Crestar Mortgage Corp. v. Shapiro

937 F. Supp. 453, 1996 U.S. Dist. LEXIS 13648, 1996 WL 520141
CourtDistrict Court, E.D. Pennsylvania
DecidedSeptember 12, 1996
DocketCivil Action 95-680
StatusPublished
Cited by2 cases

This text of 937 F. Supp. 453 (Crestar Mortgage Corp. v. Shapiro) is published on Counsel Stack Legal Research, covering District Court, E.D. Pennsylvania primary law. Counsel Stack provides free access to over 12 million legal documents including statutes, case law, regulations, and constitutions.

Bluebook
Crestar Mortgage Corp. v. Shapiro, 937 F. Supp. 453, 1996 U.S. Dist. LEXIS 13648, 1996 WL 520141 (E.D. Pa. 1996).

Opinion

MEMORANDUM

LOUIS H. POLLAK, District Judge.

This diversity case is a legal malpractice action arising out of defendant attorneys’ alleged mishandling of a foreclosure action on behalf of plaintiff against property owned by Richard Gottfried. Plaintiff Crestar Mortgage Corporation (“Crestar,” a Virginia corporation) asserts that defendants Gerald Shapiro, Esq., David Kreisman, Esq., and Shapiro & Kreisman (collectively, “S & K,” Pennsylvania lawyers in a Pennsylvania law firm) delayed filing the action for a period of several months and, after filing, delayed in filing or omitted to respond to various motions. These delays and omissions, Crestar asserts, resulted in additional delay as Gott-fried obtained a stay of the foreclosure action. The stay was not lifted until Crestar fired S & K and hired new counsel, seven months later.

After proceeding in the foreclosure action with new counsel, Crestar brought suit against the partnership of Shapiro & Kreis-man, Gerald Shapiro and David Kreisman individually, and two other attorneys at S & K later dismissed from this action. The complaint asserts causes of action for breach of contract, negligence, breach of fiduciary duty, and intentional misrepresentation. Crestar seeks damages based on the diminution in value of the property during the pendency of the foreclosure action; impairment of the opportunity to seek monies in satisfaction of Gottfried’s mortgage from Gottfried or a third party (Peoples Mortgage Company); loss of use of funds invested in Gottfried’s property; and incidental and consequential damages. The suit was originally filed in the Court of Common Pleas of Philadelphia County, from which it was removed to this court. I ordered dismissal of the intentional misrepresentation claim on September 7,1995.

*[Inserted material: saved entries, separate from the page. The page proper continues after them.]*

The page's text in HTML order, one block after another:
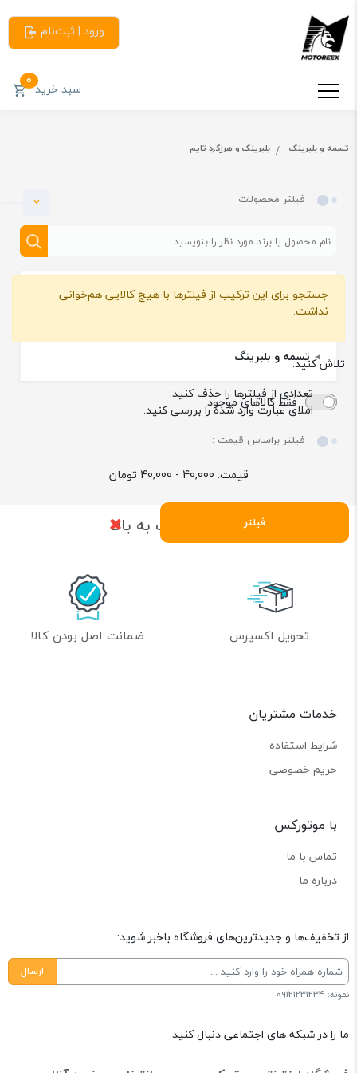
ورود | ثبت‌نام
سبد خرید0
تسمه و بلبرینگ بلبرینگ و هرزگرد تایم
فیلتر محصولات
دسته بندی
تسمه و بلبرینگ
فقط کالاهای موجود
فیلتر براساس قیمت :
قیمت: 40,000 - 40,000 تومان
فیلتر
جستجو برای این ترکیب از فیلترها با هیچ کالایی هم‌خوانی
نداشت.
تلاش کنید:
تعدادی از فیلترها را حذف کنید.
املای عبارت وارد شده را بررسی کنید.
بازگشت به بالا
تحویل اکسپرس ضمانت اصل بودن کالا
خدمات مشتریان
شرایط استفاده
حریم خصوصی
با موتورکس
تماس با ما
درباره ما
از تخفیف‌ها و جدیدترین‌های فروشگاه باخبر شوید:
ارسال
نمونه: 09121231234
ما را در شبکه های اجتماعی دنبال کنید.

Defendants S & K have now moved for summary judgment on the basis of release. 1 Their Fourth Affirmative Defense asserts that a release signed by Crestar in earlier litigation involving the same property — which is located at 4 Stoneham Lane, in Paoli, Pennsylvania — bars Crestar’s claims against them. The earlier litigation was a suit by Crestar against Peoples Mortgage Co., Inc. (“Peoples”), Jay M. Berger, Unity Abstract Co., Inc. (“Unity”), Audrey Scheier, Roy Chowdhury, Gottfried, National Financial Corporation (“National”), and Stewart Title Guaranty Company and Stewart of Pennsylvania, Inc. (collectively “Stewart”), and was instituted in this court as No. 91-7990. In that action, Crestar claimed damages based on its purchase of a Note and Mortgage executed by Gottfried in favor of Peoples. Crestar later settled this action and executed a General Mutual Release with Peoples, Berger, Unity, Scheier, and Chowdhury, as well as a separate Settlement Agreement and Release with Stewart. It is the General Mutual Release that is at issue in this motion.

The Peoples Action

Some details of the earlier action — No. 91-7990, which I shall refer to as the “Peoples action” — are necessary to understanding the scope of the release. Crestar’s amended complaint alleged the following facts: Peoples, Unity, Berger (President), Scheier (an employee of both Peoples and Unity and an agent of Stewart), Chowdhury (apparently also an employee of Peoples), and Stewart participated in a conspiracy with Gottfried and National Financial Corporation, a company Gottfried owned and controlled. Gottfried forged his sister Karen Gottfried’s signature in order to purchase the Paoli property, and later forged it again to transfer the property from his sister to himself. In each transaction, Scheier allegedly notarized Gottfried’s signature and participated in drawing up a settlement sheet *455 reflecting a false and inflated purchase price and a false down payment. In acquiring the property in his own name, Gottfried took out a loan from Peoples, which loan was immediately purchased by Crestar pursuant to a Bi-Weekly Purchase Agreement between the two mortgage companies. Peoples, Unity, and Stewart allegedly submitted credit and title documents, including verifications and an appraisal, to Crestar; these were false in various material respects. Crestar relied on these documents in purchasing the Gottfried note and mortgage. Gottfried defaulted after the first payment was due, after which Crestar obtained a new appraisal, which showed the property to be worth substantially less than had been asserted by Peoples.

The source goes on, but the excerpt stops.